Professor Dorf's post yesterday included an analogy to labor contract negotiations, likening the take-it-or-leave-it positions that are natural to any contract negotiation to the Republicans' position on raising the debt limit. If this is an accurate analogy, however, then the only way to explain the Democrats' current position is to suggest that they simply do not know how to negotiate, because they are not willing to take their own hard-line position on the debt limit.
While there is plenty of evidence to suggest that the Democrats are terribly (or comically) ineffective negotiators, even I think that it is an overstatement to say that they do not understand how to negotiate. During negotiations in December over the fate of the Bush tax cuts, after all, some Democrats at least raised the possibility of allowing all of the tax cuts to expire, including the tax cuts that both sides supported, in an effort to force the Republicans to agree to the more limited extension of cuts for the non-rich. The Democrats blinked first, of course. That does not mean, however, that they are ignorant of hardball tactics.

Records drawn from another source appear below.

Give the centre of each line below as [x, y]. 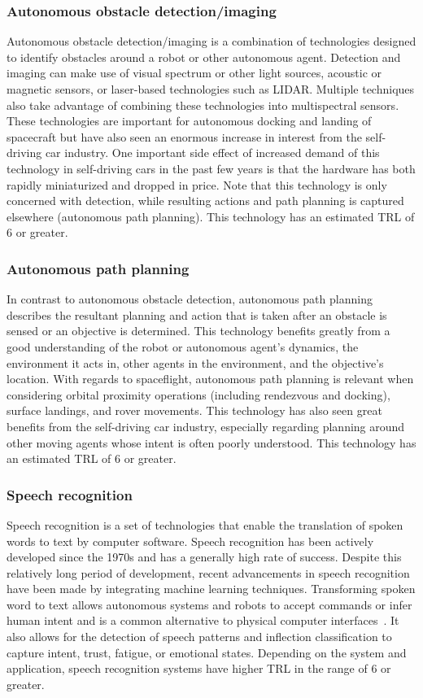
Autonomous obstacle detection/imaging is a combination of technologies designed [211, 41]
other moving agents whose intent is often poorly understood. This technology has [211, 442]
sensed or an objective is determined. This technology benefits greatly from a [198, 331]
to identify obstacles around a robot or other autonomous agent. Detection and [204, 57]
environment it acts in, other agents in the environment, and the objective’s [195, 362]
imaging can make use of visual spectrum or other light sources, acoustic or [194, 73]
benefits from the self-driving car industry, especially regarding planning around [206, 426]
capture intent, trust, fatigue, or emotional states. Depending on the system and [207, 652]
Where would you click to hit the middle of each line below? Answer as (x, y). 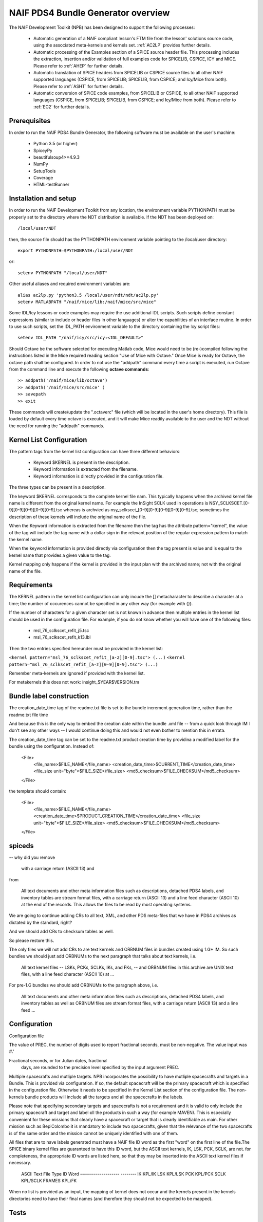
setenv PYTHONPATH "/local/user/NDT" (63, 273)
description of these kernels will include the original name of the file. (78, 517)
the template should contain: (38, 791)
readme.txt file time (28, 715)
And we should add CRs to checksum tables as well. (61, 932)
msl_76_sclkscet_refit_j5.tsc (61, 630)
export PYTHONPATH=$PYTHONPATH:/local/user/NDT (75, 250)
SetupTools (45, 171)
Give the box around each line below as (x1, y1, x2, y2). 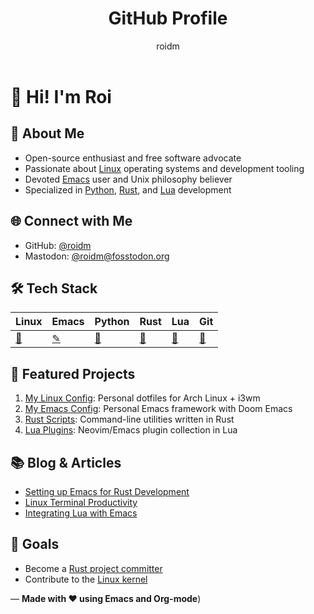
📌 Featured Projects (10, 365, 136, 382)
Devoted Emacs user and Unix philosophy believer (24, 173, 233, 185)
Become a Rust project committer (24, 562, 163, 574)
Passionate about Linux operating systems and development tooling (24, 162, 305, 174)
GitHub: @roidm (24, 239, 92, 251)
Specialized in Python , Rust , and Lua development (24, 183, 232, 196)
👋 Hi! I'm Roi (10, 85, 112, 108)
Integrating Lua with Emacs (24, 507, 138, 519)
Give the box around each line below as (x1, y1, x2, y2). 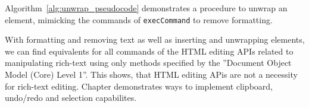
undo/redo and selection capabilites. (5, 91, 137, 104)
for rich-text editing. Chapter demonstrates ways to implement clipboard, (5, 80, 273, 92)
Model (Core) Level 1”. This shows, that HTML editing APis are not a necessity (5, 68, 298, 81)
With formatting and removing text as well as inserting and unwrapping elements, (5, 33, 305, 46)
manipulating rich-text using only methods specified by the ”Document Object (5, 56, 292, 69)
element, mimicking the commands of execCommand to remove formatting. (5, 13, 273, 26)
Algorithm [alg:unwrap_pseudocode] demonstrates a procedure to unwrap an (5, 2, 288, 14)
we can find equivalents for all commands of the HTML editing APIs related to (5, 45, 294, 57)
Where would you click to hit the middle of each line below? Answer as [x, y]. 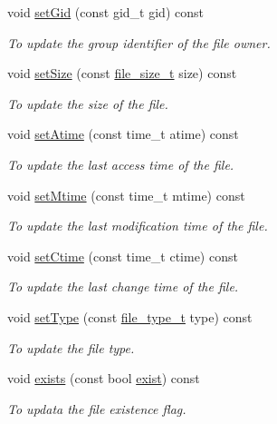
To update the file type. [71, 347]
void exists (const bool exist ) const [104, 378]
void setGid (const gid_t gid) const [105, 12]
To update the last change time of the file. [123, 286]
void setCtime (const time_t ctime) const [123, 256]
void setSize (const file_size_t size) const [122, 73]
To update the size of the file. [88, 103]
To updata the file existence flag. [97, 408]
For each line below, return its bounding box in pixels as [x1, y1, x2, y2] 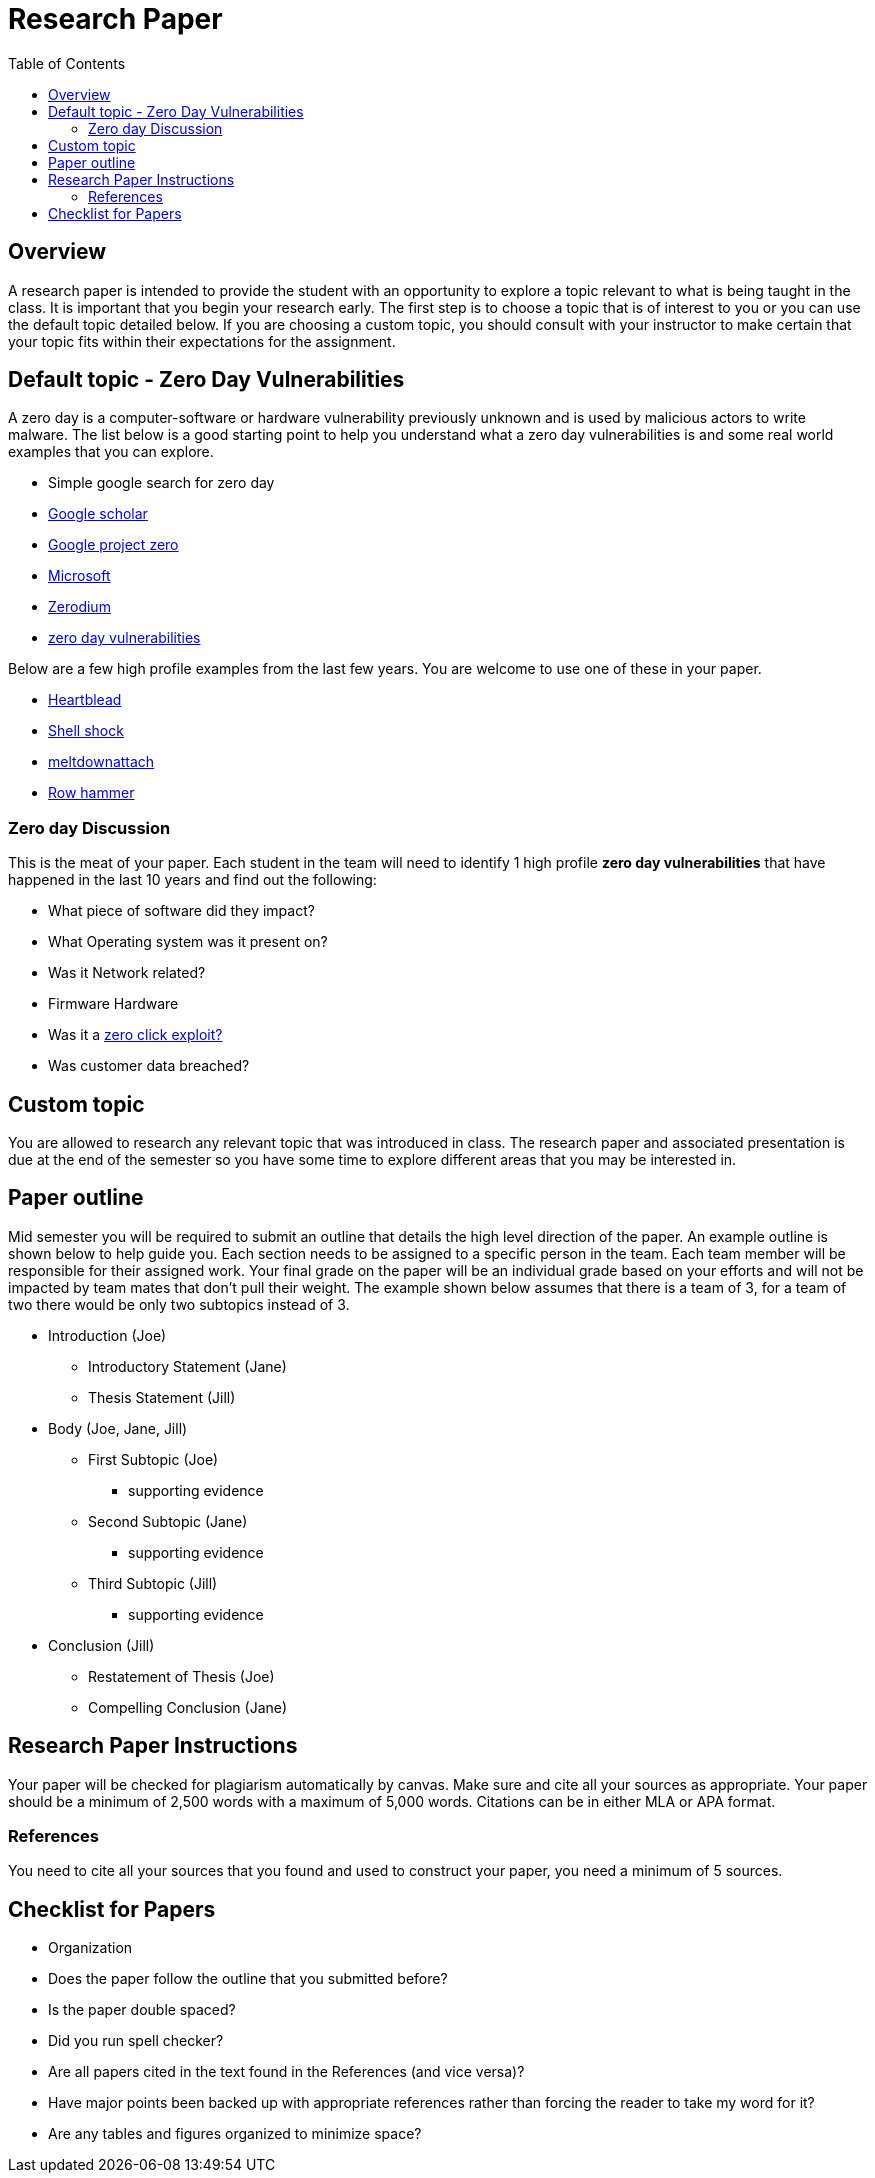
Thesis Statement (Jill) [88, 1388, 236, 1406]
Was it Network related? [48, 964, 206, 982]
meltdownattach [48, 753, 155, 771]
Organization [48, 1939, 133, 1957]
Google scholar [48, 505, 148, 523]
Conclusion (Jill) [48, 1636, 155, 1654]
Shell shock [48, 722, 124, 740]
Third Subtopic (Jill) [88, 1574, 218, 1592]
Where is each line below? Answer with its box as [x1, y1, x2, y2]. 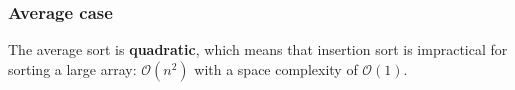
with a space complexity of [194, 58, 358, 79]
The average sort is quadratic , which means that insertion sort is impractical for [8, 39, 508, 60]
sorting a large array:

Much of the work in Professor Dorf's final point, it turns out, is done by the phrase "blow up the economy." He discusses the contract negotiations in the National Football League, and their potential to lead to a stalemate that will hurt both sides. The limitation on that analogy is not, however, that the damage from a lockout/strike is limited to the parties at the table. The damage of a work stoppage would go well beyond the players and the owners. Just ask the non-player employees of the teams, as well as the broadcasters, memorabilia vendors, restaurant and hotel workers, and so on. Also, although they would not lose financially, the fans of the game would surely consider themselves victims of any stoppage as well.
Which brings us back to what it means to "blow up the economy." The issue is not collateral damage, but quite simply the stakes. The worst that could happen to the NFL, after all, is that they will alienate their fan base. While this could lead to a death spiral for the game, the leaders on both sides of the negotiations surely remember that Major League Baseball suffered briefly from its last serious labor dispute (in the early 1990's), but that the game ultimately came back even stronger than before the lost 1994 season. Moreover, even if the country permanently turned against football, the damage to the country as a whole would be rather limited. Restaurants and hotels would find other ways to make sales, unemployed beer vendors would ultimately find jobs elsewhere, people would learn to care about soccer, and so on.
Even with much more at stake than the NFL's negotiations, the negotiations over the extension of the Bush tax cuts were categorically less frightening than the looming standoff over the debt. The worst that could have happened (as I argued at the time) is that the tax cuts would have expired on December 31 at midnight, and the unemployment benefits would not have been extended on the schedule that President Obama demanded. Both of those outcomes are clearly unfortunate. Both, however, would also have been temporary. My position at the time was that Obama should have been willing to allow the cuts to expire for everyone, because that outcome -- while not anyone's first choice -- was neither catastrophic nor irreversible.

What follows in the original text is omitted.